John was a senior manager with the Water Board and in 1938 he was offered the choice of promotion to either the south coast of England, or to Skegness. Of course, it was no contest - he chose Skegness!
So at the age of ten, Joan moved with her family from Lancashire to the east coast of Lincolnshire.
Joan had a very happy childhood. She was generally a very well behaved child. Only once did she act out of character, and it got her into trouble.
The family were regular church goers. But one Sunday, Joan could not face the prospect of spending an hour of her life singing hymns and listening to the minister drone on. So she made an excuse at the very last minute, saying she felt unwell and wanted to go home. Instead, she went off to have an hour’s fun on the sea front. She was of course wearing her “Sunday best” - and so she was in double trouble when she accidentally fell into the boating lake, ruining her outfit as well as subsequently being caught out for missing church without good reason.
She was always very close to her mother throughout her life. When her mother and father separated during Joan’s early teens, her mother took it very badly and she and Joan became even closer as a result.
After leaving school, Joan started work in a jewellers in Skegness. But the work did not appeal to her. In fact, she hated it.
So she soon found alternative employment with an estate agency. She loved the work there, and the company was very good to her, permitting her time off when she needed it to go and care for her mother and brothers.
She continued to attend church - she had learned her lesson about the perils of missing it! - and it was during a church service that she met her first husband, Ted Walton.
Ted had just been discharged from his Army service and had returned to Skegness. As he sat through the church service, he found himself deeply attracted to this young lady sitting a few pews away. He determined that he had to meet her. So as surreptitiously as he could without attracting the attention of either the minister or other members of the congregation, he started rolling up pieces of paper and throwing them at Joan. Of course, when one hit Joan, she turned to see who had thrown it and her stare was met with a charming smile.
It was a successful courting technique. The couple married in St Matthews church, Skegness on 6th September 1948, the place where their relationship had started. Joan was twenty.
Two years later, Margaret was born.
But it was another ten years before the twins Janette and Andrew came along.
Throughout those years, Joan had continued to work for the estate agency, but when the twins started at the Seathorne primary school, Joan too started work there as a dinner lady, but also working at both the Cactus Nursery in Candlesby and the Sea Life centre in Skegness, all on a part time basis.
Margaret, Janette and Andrew had a very happy childhood.
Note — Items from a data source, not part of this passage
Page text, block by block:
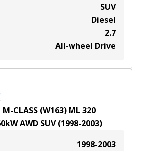
SUV
Diesel
2.7
All-wheel Drive
M-CLASS (W163) ML 320
kWAWD SUV(1998-2003)
1998-2003
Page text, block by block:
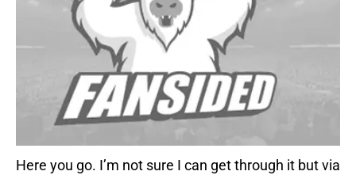
Here you go. I’m not sure I can get through it but via

Their mother was a very family oriented lady whose main mission in life seemed to be to care and provide for her children. They came first and foremost in her life, a life that was firmly centered around her family.
The family had many happy days on the beach, and Janette can remember her father collecting her and Andrew from school on his green moped - he didn’t own a car.
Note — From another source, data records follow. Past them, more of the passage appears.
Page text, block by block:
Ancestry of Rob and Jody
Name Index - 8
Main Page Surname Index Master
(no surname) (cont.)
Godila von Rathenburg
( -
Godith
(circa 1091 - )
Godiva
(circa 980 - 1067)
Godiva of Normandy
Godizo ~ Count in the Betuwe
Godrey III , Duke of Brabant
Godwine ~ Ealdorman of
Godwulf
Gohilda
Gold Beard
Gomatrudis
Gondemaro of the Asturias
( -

And there were very many happy days too spent with their Uncle Alan and Uncle Norman, playing cards and always with a buffet tea provided. Joan made sure that her children enjoyed their childhood as much as she had enjoyed hers.
Although money was fairly tight, she and Ted always managed to take the family on holiday to the Norfolk Broads, or later to visit Margaret when she was married to an RAF serviceman and hence moving around the various bases in the UK.
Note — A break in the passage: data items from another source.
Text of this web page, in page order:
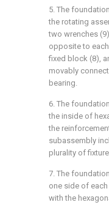
5. The
the rotating
two wrenches
opposite to
fixed block (8),
movably
bearing.
6. The
the inside of
the
subassembly
plurality of
7. The
one side of
with the

Joan always provided well for her family. She would always cook a roast dinner on Sundays. And Joan was an excellent cook. Her scones and her lemon meringue pie were exquisite.
And with Margaret’s relationship with Maurice, Janette’s marriage to John and Andrew’s marriage to Gill, Joan became a proud and loving grandmother four times over to Benjamin, Anna, Marie and Marc.
Joan devoted as much love, time and care on her grandchildren as she had done on her children.
Benjamin always used to call her, “Nanna by the Beach”. He loved spending his summer holidays with her, and when he was a teenager, Joan managed to find him a part-time job in a friend’s café.
With her children now grown up, Joan decided to return to full time work and found a position as a secretary at the Derbyshire Miners’ Welfare Holiday Centre in Winthorpe, where she remained for many years.
Sadly, in 1979 at the age of just fifty four, Ted passed away quite suddenly and unexpectedly. Joan’s world was shattered.
A couple of years later, she was in a pub in Winthorpe when she was introduced by a close friend of the family to Bill Barker. The couple got on well together and after a while, started a relationship, eventually marrying in 1991.
Bill was an ideal husband, and an ideal step-father to Margaret, Janette and Andrew.
And as his marriage to Joan had extended his family, so it had extended hers, with Joan becoming a step-mother to Bill’s four children, Brian, Pamela, Stephen and Terry, and step-grandmother to Keeley, Simon, Jonathan, David and Michelle.
Sadly, Pamela has since passed on.
Marriage to Bill changed Joan’s outlook on life. Whereas Ted had been very much a ‘home bird’, Bill was a very outgoing man. There was always music playing loudly in their home, and as well as playing darts and dominoes together, Joan would accompany Bill when he went singing in the local pubs.
They travelled widely to Spain, Portugal and Italy. Joan had a very happy life with Bill.
After some years working for the Derbyshire Miners’ Welfare, Joan started working for East Lindsey District Council, managing the unit that seeks to help young adults get back into employment. She was the ideal person for the position, showing a great deal of empathy to the young people which helped them regain their confidence. Indeed, she became friends with many of her clients.
Joan thoroughly enjoyed that job, working well beyond the statutory retirement age. She finally retired at the age of seventy.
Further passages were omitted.